**TASK**
Search the entries for the word "into". Copy every line where it turns up.

**PROVIDED ENTRIES**

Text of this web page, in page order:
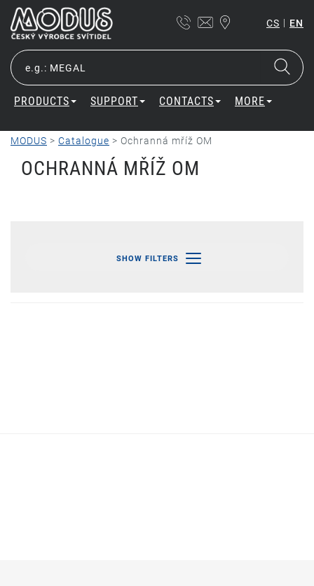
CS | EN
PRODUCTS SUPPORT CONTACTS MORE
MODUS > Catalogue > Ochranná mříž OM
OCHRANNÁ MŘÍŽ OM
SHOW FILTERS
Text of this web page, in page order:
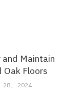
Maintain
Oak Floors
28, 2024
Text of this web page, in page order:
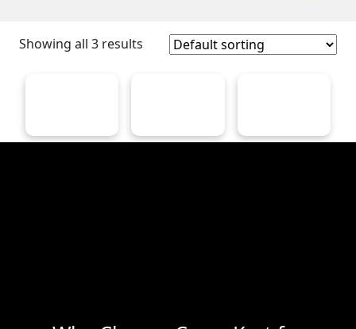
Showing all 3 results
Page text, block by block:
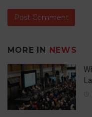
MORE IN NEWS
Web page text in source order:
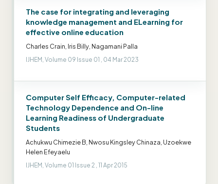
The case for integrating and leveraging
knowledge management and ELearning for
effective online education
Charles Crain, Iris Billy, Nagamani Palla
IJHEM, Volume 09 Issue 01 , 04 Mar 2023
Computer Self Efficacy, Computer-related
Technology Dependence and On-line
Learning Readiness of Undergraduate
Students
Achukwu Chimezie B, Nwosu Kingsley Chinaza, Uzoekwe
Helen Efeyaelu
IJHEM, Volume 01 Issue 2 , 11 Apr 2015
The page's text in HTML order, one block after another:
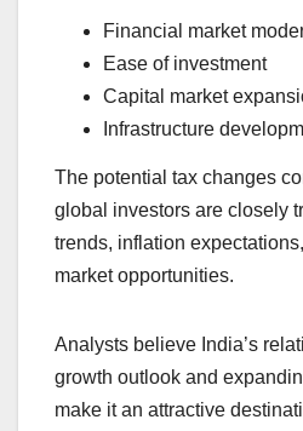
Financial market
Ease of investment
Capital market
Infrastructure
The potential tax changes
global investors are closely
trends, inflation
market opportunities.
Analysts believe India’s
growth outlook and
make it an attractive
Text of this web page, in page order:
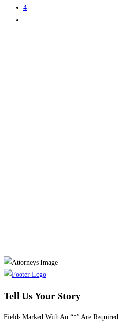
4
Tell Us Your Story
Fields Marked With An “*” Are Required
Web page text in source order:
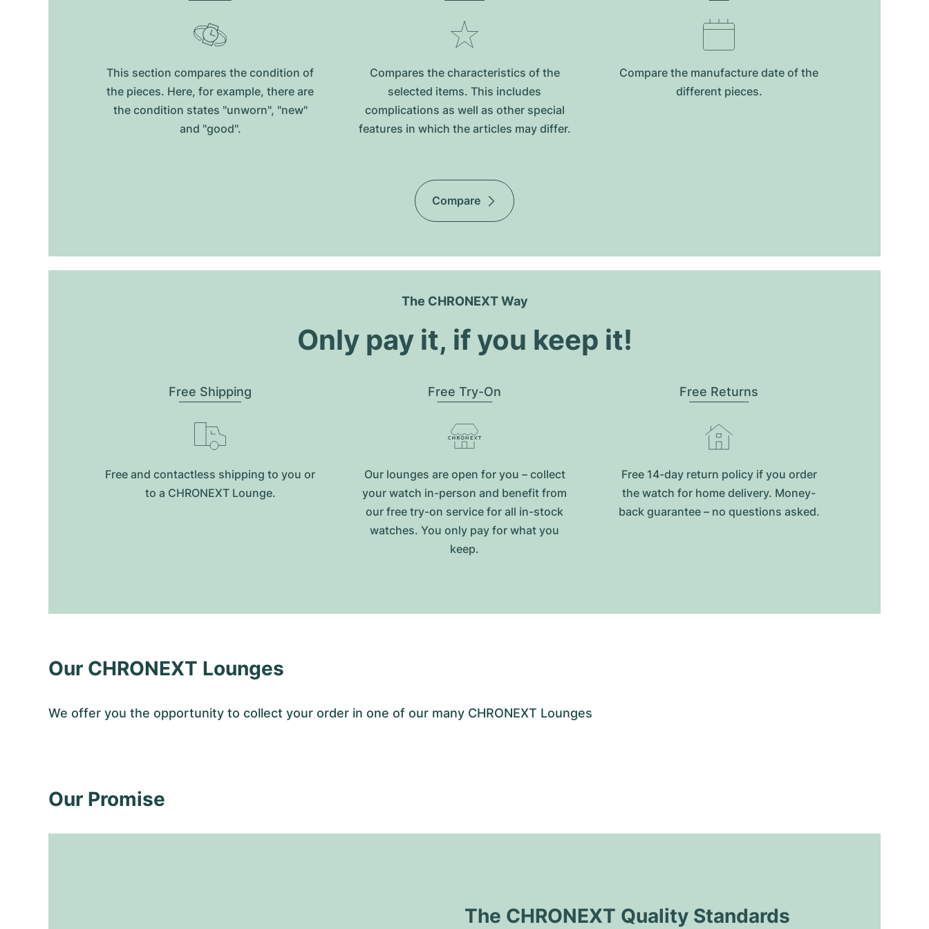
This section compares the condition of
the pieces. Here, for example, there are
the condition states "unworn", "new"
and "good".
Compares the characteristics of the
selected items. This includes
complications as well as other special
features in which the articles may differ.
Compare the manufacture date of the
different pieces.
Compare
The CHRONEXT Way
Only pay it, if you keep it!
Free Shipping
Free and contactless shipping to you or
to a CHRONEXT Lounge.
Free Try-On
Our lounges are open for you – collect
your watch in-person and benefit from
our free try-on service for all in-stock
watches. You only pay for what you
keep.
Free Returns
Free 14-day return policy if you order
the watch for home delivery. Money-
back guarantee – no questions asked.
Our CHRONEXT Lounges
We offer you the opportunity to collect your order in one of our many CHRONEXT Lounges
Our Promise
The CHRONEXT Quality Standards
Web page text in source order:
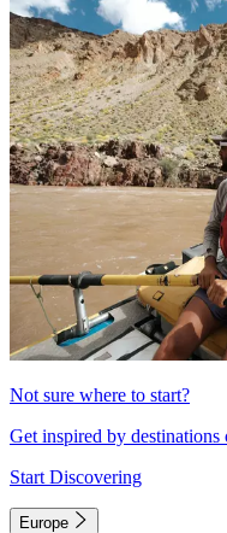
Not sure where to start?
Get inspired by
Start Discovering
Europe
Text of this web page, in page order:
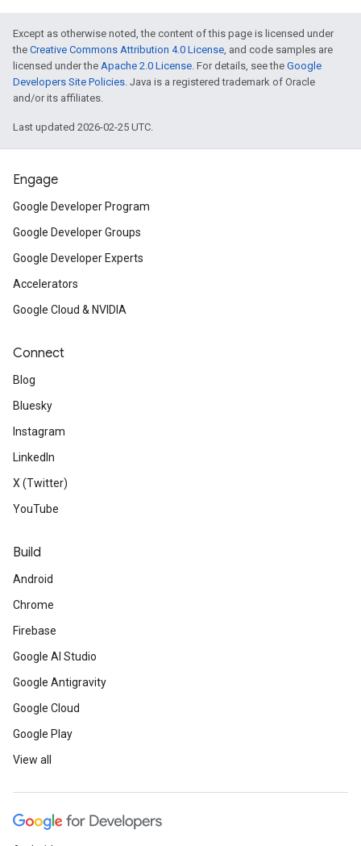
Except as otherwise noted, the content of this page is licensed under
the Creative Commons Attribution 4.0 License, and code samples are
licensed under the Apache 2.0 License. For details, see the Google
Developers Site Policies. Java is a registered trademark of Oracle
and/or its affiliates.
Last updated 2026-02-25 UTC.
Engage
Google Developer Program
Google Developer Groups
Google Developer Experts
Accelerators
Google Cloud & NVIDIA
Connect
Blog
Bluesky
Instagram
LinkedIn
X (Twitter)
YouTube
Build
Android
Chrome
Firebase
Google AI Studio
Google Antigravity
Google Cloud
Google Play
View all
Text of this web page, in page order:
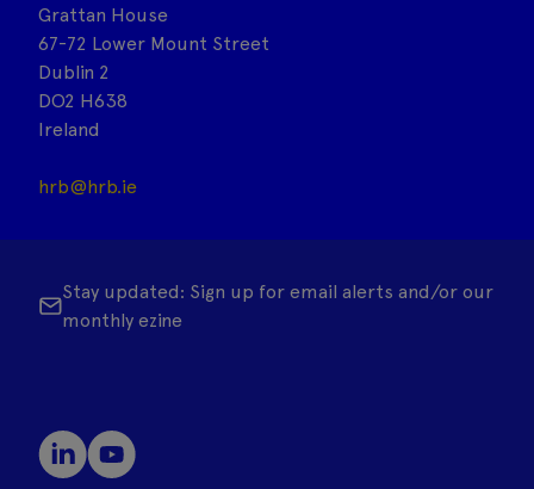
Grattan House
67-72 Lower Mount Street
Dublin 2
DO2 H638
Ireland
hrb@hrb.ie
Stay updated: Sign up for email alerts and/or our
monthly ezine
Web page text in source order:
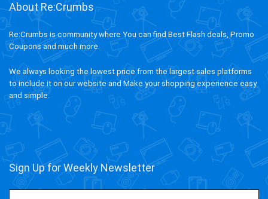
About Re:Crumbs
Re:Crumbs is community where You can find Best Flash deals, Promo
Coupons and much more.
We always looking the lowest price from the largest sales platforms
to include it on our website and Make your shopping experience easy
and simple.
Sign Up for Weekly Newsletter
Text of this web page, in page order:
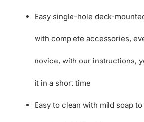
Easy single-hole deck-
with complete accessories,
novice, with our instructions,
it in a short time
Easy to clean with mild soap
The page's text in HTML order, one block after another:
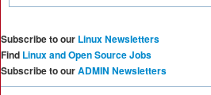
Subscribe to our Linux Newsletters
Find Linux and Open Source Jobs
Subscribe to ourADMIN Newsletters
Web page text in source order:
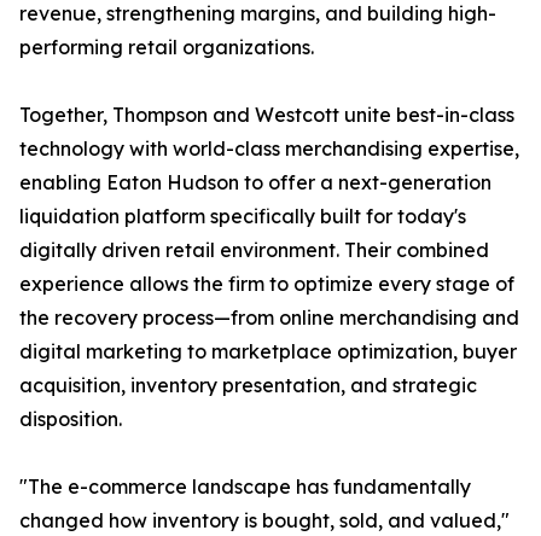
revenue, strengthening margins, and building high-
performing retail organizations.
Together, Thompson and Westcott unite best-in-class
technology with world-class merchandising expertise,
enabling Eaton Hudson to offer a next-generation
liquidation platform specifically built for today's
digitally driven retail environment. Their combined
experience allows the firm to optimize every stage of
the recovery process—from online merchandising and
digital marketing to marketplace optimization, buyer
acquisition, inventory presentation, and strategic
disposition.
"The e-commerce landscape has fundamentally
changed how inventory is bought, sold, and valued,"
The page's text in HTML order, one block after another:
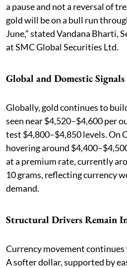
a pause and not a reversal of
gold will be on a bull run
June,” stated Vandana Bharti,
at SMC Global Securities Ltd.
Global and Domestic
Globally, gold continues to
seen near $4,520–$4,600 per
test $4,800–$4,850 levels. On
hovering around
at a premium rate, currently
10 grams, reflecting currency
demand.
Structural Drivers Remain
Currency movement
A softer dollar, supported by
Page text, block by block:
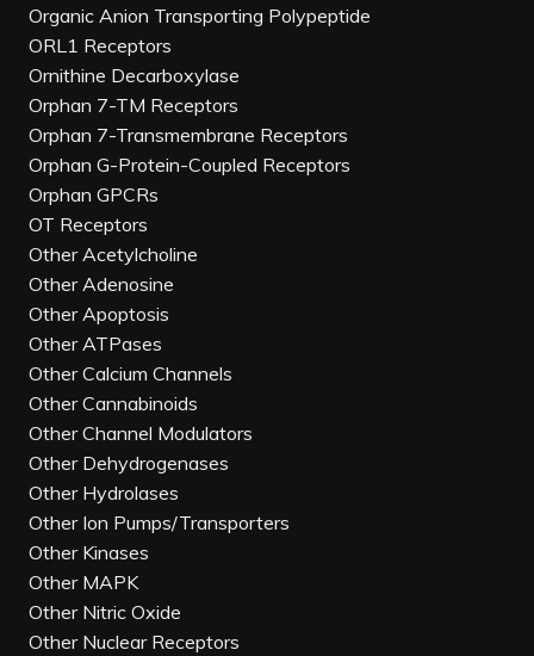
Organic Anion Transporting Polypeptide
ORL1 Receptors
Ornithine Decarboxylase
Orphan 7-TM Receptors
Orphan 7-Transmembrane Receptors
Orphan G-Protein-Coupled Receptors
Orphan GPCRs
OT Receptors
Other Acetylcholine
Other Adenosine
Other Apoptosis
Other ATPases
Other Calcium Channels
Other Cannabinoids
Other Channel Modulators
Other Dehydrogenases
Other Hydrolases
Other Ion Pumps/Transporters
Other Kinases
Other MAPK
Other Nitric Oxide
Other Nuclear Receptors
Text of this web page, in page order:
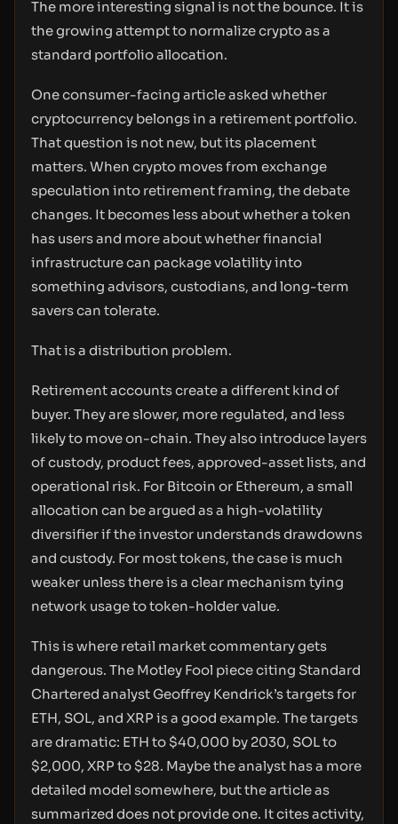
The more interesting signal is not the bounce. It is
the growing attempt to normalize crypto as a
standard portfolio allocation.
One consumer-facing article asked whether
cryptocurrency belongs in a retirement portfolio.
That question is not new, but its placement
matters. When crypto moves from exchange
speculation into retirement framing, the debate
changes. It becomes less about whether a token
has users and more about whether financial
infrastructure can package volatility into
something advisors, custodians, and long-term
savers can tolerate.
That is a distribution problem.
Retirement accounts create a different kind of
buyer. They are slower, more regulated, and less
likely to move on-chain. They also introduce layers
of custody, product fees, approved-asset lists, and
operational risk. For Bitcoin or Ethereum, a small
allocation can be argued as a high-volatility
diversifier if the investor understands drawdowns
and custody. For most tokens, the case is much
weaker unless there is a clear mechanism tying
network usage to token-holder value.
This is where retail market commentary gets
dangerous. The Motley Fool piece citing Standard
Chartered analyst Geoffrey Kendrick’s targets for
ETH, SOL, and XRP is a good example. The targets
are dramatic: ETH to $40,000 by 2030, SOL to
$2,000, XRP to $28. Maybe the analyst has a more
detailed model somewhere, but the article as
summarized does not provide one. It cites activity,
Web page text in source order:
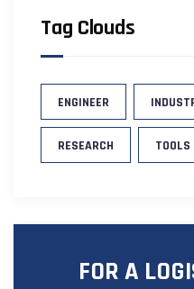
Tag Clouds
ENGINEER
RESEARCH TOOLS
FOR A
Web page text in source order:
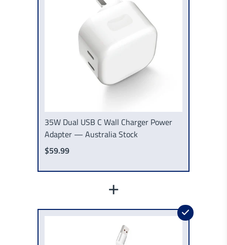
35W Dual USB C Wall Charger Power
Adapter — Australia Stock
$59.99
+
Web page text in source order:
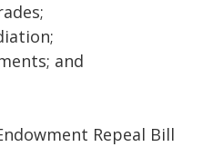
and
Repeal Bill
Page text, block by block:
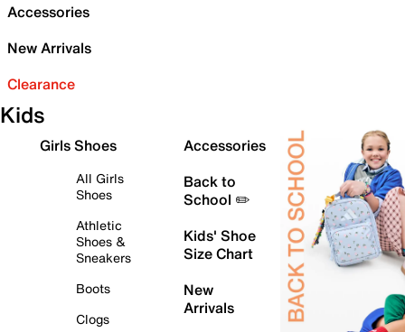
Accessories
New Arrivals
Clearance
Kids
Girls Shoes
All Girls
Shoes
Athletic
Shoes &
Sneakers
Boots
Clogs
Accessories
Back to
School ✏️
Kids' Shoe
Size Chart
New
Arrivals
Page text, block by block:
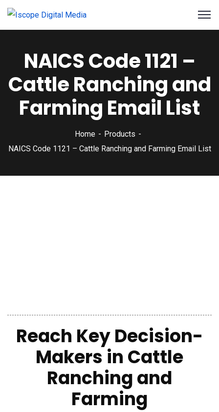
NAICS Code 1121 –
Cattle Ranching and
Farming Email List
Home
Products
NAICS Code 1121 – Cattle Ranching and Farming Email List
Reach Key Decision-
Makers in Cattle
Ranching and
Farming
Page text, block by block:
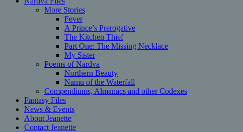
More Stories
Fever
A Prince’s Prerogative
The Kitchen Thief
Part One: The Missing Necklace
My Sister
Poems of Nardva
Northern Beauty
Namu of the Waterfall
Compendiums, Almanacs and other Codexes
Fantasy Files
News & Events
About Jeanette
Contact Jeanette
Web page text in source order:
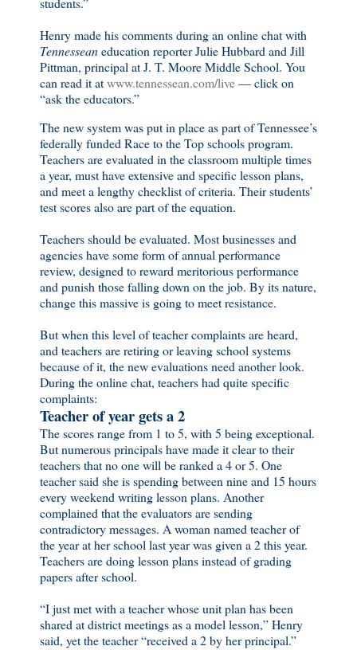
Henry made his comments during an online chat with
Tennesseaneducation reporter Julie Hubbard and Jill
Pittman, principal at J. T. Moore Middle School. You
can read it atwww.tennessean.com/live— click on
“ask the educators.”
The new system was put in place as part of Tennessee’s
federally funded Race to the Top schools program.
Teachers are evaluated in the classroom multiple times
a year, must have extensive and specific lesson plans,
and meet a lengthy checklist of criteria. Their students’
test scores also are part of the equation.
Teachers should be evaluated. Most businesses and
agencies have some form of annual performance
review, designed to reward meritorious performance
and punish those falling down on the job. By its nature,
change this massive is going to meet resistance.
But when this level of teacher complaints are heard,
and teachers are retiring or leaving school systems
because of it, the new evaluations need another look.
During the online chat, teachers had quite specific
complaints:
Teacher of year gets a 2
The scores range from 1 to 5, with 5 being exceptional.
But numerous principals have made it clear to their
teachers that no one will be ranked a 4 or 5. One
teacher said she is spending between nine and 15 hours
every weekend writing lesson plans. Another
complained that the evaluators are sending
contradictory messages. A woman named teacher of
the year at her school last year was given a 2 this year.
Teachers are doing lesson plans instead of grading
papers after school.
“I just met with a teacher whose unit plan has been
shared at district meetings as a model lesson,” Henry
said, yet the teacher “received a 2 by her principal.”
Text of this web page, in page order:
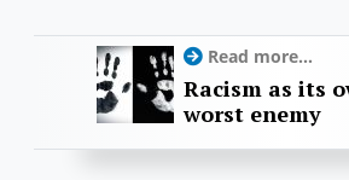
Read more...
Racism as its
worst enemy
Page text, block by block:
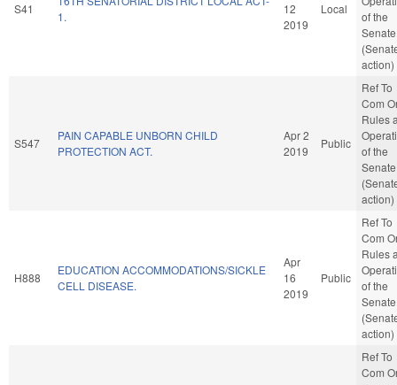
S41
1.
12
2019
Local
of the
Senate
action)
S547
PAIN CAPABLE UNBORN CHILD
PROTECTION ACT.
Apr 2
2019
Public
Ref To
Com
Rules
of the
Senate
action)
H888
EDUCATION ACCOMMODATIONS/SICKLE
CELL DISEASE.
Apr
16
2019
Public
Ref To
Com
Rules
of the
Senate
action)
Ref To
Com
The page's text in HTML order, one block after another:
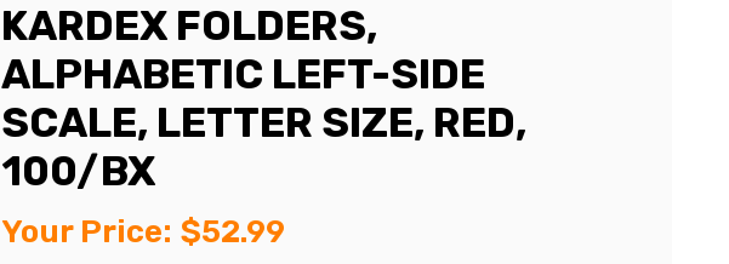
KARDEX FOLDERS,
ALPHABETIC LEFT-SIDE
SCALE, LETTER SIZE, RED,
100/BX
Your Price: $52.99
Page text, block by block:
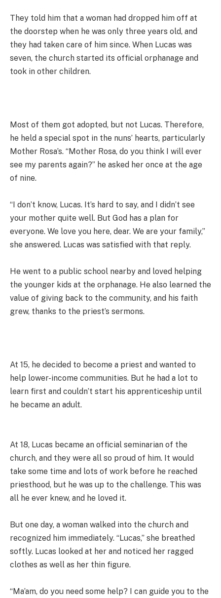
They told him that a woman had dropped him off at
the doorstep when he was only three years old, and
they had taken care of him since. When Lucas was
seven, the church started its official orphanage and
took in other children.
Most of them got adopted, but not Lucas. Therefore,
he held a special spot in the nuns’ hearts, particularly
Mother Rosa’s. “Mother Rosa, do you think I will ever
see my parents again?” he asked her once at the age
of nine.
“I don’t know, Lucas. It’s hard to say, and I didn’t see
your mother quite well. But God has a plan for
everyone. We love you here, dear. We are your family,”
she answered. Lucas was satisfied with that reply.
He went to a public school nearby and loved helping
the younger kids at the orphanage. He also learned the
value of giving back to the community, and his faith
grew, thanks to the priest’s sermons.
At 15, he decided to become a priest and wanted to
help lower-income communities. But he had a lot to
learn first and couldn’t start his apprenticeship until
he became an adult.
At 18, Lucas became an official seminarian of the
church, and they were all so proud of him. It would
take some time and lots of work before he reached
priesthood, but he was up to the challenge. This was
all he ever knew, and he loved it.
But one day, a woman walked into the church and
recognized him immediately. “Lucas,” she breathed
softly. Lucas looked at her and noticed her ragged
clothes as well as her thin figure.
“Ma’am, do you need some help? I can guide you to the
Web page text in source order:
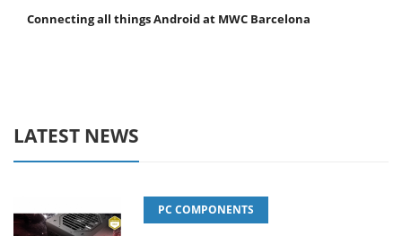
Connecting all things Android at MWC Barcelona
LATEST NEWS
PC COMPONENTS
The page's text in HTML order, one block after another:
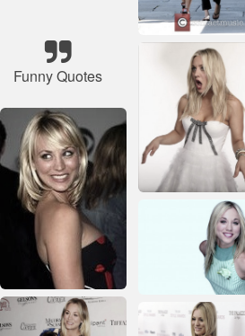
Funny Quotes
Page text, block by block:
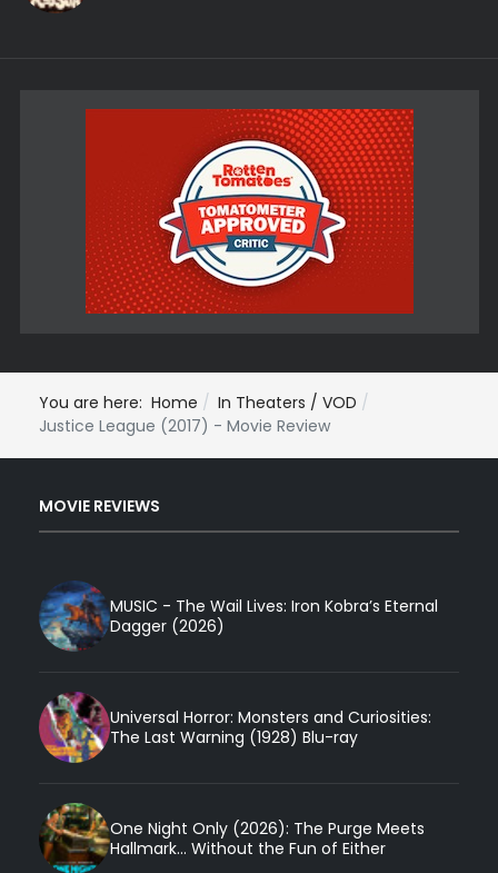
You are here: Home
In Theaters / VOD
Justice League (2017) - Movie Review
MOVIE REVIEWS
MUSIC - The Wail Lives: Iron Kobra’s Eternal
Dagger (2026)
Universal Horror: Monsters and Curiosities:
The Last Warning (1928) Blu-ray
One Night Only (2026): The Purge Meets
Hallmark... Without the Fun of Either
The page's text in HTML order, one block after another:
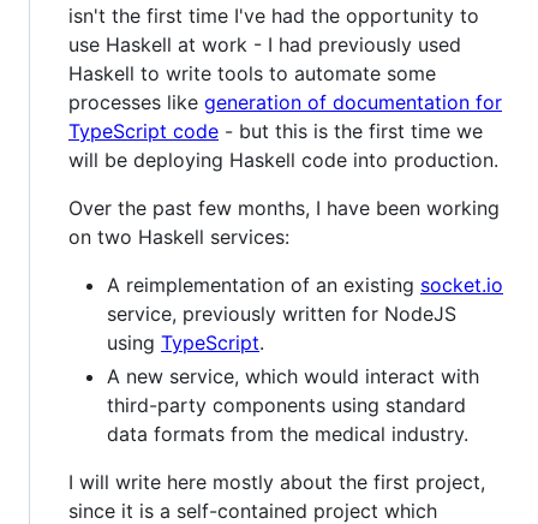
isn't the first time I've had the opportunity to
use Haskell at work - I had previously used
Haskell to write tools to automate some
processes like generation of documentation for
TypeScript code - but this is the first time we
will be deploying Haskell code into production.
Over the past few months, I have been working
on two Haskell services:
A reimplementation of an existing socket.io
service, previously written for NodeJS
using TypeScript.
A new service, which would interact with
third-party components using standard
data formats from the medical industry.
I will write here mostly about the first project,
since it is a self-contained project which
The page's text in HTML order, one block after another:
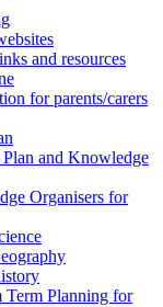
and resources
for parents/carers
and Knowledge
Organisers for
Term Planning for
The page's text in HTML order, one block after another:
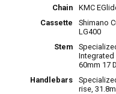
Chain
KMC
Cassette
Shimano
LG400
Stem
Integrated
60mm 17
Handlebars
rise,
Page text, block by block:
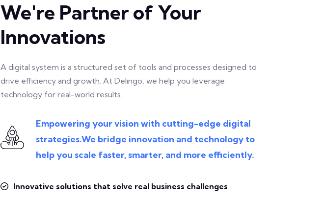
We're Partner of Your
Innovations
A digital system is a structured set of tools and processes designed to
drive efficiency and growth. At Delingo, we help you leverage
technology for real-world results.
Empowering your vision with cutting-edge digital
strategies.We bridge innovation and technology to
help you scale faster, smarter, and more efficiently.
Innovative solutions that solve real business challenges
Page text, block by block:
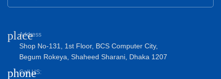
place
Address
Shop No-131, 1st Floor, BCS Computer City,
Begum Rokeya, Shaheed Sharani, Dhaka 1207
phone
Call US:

**SOLUTION FOR THIS EXERCISE**
speculation into retirement framing, the debate
infrastructure can package volatility into
But one day, a woman walked into the church and
will be deploying Haskell code into production.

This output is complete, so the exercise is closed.